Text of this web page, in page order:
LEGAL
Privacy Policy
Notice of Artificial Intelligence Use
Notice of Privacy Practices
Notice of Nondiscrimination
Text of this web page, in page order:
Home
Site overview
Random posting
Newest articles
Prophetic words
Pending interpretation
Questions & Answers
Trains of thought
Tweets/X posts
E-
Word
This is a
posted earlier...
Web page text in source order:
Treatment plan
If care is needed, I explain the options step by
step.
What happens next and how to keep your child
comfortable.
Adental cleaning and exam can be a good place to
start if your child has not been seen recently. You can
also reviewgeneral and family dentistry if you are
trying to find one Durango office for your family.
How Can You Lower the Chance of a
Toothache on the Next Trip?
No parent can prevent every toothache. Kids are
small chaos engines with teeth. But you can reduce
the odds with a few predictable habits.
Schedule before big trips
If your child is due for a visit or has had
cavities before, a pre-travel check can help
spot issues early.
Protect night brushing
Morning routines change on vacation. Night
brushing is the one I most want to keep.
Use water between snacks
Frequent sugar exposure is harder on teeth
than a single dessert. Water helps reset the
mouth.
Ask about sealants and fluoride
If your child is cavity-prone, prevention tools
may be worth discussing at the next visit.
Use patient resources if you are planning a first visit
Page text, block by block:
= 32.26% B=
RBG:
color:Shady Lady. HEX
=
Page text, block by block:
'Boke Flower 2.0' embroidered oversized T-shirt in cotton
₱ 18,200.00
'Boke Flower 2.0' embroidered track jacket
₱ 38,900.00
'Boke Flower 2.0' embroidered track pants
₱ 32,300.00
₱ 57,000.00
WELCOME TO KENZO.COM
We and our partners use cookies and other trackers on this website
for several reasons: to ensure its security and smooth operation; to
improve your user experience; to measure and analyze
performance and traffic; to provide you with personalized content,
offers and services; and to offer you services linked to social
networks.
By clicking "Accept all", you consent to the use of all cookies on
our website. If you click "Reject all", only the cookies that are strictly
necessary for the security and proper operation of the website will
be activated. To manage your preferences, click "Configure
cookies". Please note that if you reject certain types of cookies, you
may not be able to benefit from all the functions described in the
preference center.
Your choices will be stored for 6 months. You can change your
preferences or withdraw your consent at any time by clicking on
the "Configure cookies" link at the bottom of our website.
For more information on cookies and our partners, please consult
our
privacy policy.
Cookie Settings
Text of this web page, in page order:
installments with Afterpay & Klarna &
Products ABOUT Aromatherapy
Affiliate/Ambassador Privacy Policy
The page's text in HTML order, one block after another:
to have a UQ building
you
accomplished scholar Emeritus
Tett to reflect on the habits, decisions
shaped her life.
====
EXERCISE DESCRIPTION
Line by line, output the listing above without alteration.

EXERCISE SOLUTION
Text of this web page, in page order:
LEGAL
Privacy Policy
Notice of Artificial Intelligence Use
Notice of Privacy Practices
Notice of Nondiscrimination
Text of this web page, in page order:
Home
Site overview
Random posting
Newest articles
Prophetic words
Pending interpretation
Questions & Answers
Trains of thought
Tweets/X posts
E-
Word
This is a
posted earlier...
Web page text in source order:
Treatment plan
If care is needed, I explain the options step by
step.
What happens next and how to keep your child
comfortable.
Adental cleaning and exam can be a good place to
start if your child has not been seen recently. You can
also reviewgeneral and family dentistry if you are
trying to find one Durango office for your family.
How Can You Lower the Chance of a
Toothache on the Next Trip?
No parent can prevent every toothache. Kids are
small chaos engines with teeth. But you can reduce
the odds with a few predictable habits.
Schedule before big trips
If your child is due for a visit or has had
cavities before, a pre-travel check can help
spot issues early.
Protect night brushing
Morning routines change on vacation. Night
brushing is the one I most want to keep.
Use water between snacks
Frequent sugar exposure is harder on teeth
than a single dessert. Water helps reset the
mouth.
Ask about sealants and fluoride
If your child is cavity-prone, prevention tools
may be worth discussing at the next visit.
Use patient resources if you are planning a first visit
Page text, block by block:
= 32.26% B=
RBG:
color:Shady Lady. HEX
=
Page text, block by block:
'Boke Flower 2.0' embroidered oversized T-shirt in cotton
₱ 18,200.00
'Boke Flower 2.0' embroidered track jacket
₱ 38,900.00
'Boke Flower 2.0' embroidered track pants
₱ 32,300.00
₱ 57,000.00
WELCOME TO KENZO.COM
We and our partners use cookies and other trackers on this website
for several reasons: to ensure its security and smooth operation; to
improve your user experience; to measure and analyze
performance and traffic; to provide you with personalized content,
offers and services; and to offer you services linked to social
networks.
By clicking "Accept all", you consent to the use of all cookies on
our website. If you click "Reject all", only the cookies that are strictly
necessary for the security and proper operation of the website will
be activated. To manage your preferences, click "Configure
cookies". Please note that if you reject certain types of cookies, you
may not be able to benefit from all the functions described in the
preference center.
Your choices will be stored for 6 months. You can change your
preferences or withdraw your consent at any time by clicking on
the "Configure cookies" link at the bottom of our website.
For more information on cookies and our partners, please consult
our
privacy policy.
Cookie Settings
Text of this web page, in page order:
installments with Afterpay & Klarna &
Products ABOUT Aromatherapy
Affiliate/Ambassador Privacy Policy
The page's text in HTML order, one block after another:
to have a UQ building
you
accomplished scholar Emeritus
Tett to reflect on the habits, decisions
shaped her life.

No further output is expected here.